Lei cammina tenendo per mano i suoi sogni. Sfiora pensieri nodosi e ricordi antichi, confonde sorrisi e lacrime che cadono dinnanzi ai suoi passi trasformandosi in corolle profumate prive di stelo. Ha un cappello di paglia, calato un po’ storto sul viso, l’ombra della cui tesa le fa osservare il mondo da una strana prospettiva, una parte a colori, una parte in bianco e nero. Cammina su una strada che ha già percorso sapendo di essersi persa, un tempo, ma non riuscendo a cambiare sentiero come se una forza a lei sconosciuta volesse indicarle la via.
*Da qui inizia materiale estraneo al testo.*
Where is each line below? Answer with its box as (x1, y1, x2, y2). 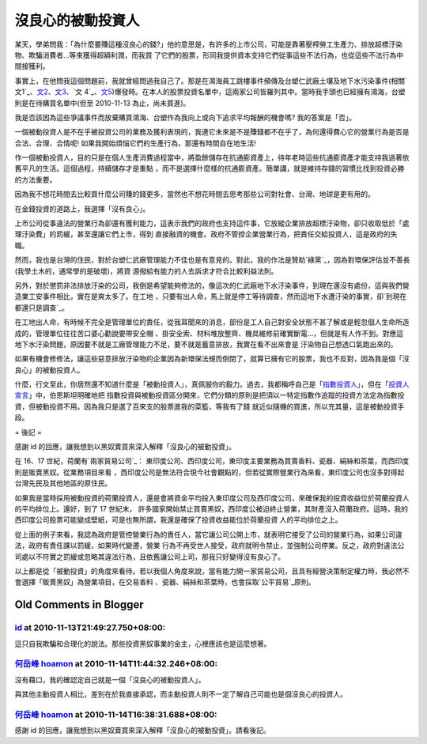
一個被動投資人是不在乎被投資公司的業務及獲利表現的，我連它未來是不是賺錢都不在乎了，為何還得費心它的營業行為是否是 (14, 127, 410, 137)
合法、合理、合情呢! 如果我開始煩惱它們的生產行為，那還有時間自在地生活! (14, 138, 256, 148)
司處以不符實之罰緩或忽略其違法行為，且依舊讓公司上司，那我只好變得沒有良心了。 (14, 552, 285, 561)
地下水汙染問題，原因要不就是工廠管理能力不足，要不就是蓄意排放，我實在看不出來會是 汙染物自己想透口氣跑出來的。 (14, 339, 398, 349)
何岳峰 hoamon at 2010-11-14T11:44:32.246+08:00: (14, 659, 218, 670)
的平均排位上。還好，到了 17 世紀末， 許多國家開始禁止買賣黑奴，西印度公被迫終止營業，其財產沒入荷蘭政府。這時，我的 (14, 504, 409, 513)
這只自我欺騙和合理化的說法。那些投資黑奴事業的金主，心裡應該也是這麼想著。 (14, 639, 271, 648)
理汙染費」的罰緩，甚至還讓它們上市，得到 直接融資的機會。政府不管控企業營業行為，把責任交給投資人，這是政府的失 (14, 229, 398, 239)

La strada è brulla, piccoli ciuffi di erba secca sul ciglio nascondono rari e meravigliosi boccioli arancioni che lei raccoglie stringendoli al petto e posandoli subito dopo, con estrema delicatezza, in un piccolo cesto. Non sa dove sta andando ma sa che quel raccolto è prezioso e continua a camminare tenendo per mano i suoi sogni.

© Josephine Wall

La macchina fotografica

Lei è una strana donna che si nutre di emozioni e vive di contraddizioni. Ha fatto tanta strada, mille passi, poi altri mille; alcuni in discesa, molti in salita, talvolta con i polmoni spalancati, altri in affanno, altri ancora quasi in apnea. E’ strana davvero questa donna, alla continua ricerca di sé osserva il mondo con i suoi occhi cercando di adattarli ad esso per capirlo un po’ meglio, senza mai riuscirci. Ha un umore mutevole, un po’ come le nuvole del cielo passa dal candore sorridente al grigio malinconico, al temporale estivo, al nero della tempesta; ama la vita in tutte le sue forme, anche le più dolorose, ma la vita non la capisce e rincorre pensieri che cambiano con lei. E’ moderna questa donna, nella sua vita reale, ma dentro è un cimelio antico e conserva nel cuore scatole di latta piene di immagini in bianco e nero e ninnoli colorati che non cambiano mai. Legge parole di altri e ne scrive di sue, questa strana donna, annodando e srotolando concetti senza mai renderli compiuti, un po’come Penelope con la sua tela. Ha una piccola macchina fotografica questa strana donna; lei sa benissimo che è un oggetto antico e che la qualità delle sue immagini non reggono il confronto con tanti telefoni di ultima generazione ma, attraverso il suo obiettivo, le sembra di poter scorgere luci ed ombre di sé, quasi come se l’inquadrare qualche cosa, prima dello scatto, l’accompagnasse nel suo infinito percorso di crescita e di ricerca. L’altra sera questa strana donna ha avuto da sua madre la macchina fotografica che papà le aveva regalato per i suoi settant’anni e che ha accompagnato i momenti gioiosi dei loro ultimi anni prima che lui se ne andasse. La strana donna chiude gli occhi e, sorridendo, li rivede, nella piccola stanzetta, fianco a fianco, lei, l’artista, a dire quali scatti conservare e quali modificare, lui, il tecnico, davanti al PC, a cimentarsi in una tecnologia nuova per entrambi tra contrasti, ritagli e chiavette USB. Da oggi la sua piccola macchina fotografica resterà nel cruscotto dell’automobile pronta a cogliere un attimo che sarebbe un peccato perdere ma si dovrà rassegnare a lasciare il posto d’onore alla nuova compagna perché quest’ultima porta con sé talmente tanti ricordi ed amore che la strana donna è convinta l’aiuterà a vedere cose fino ad ora non viste.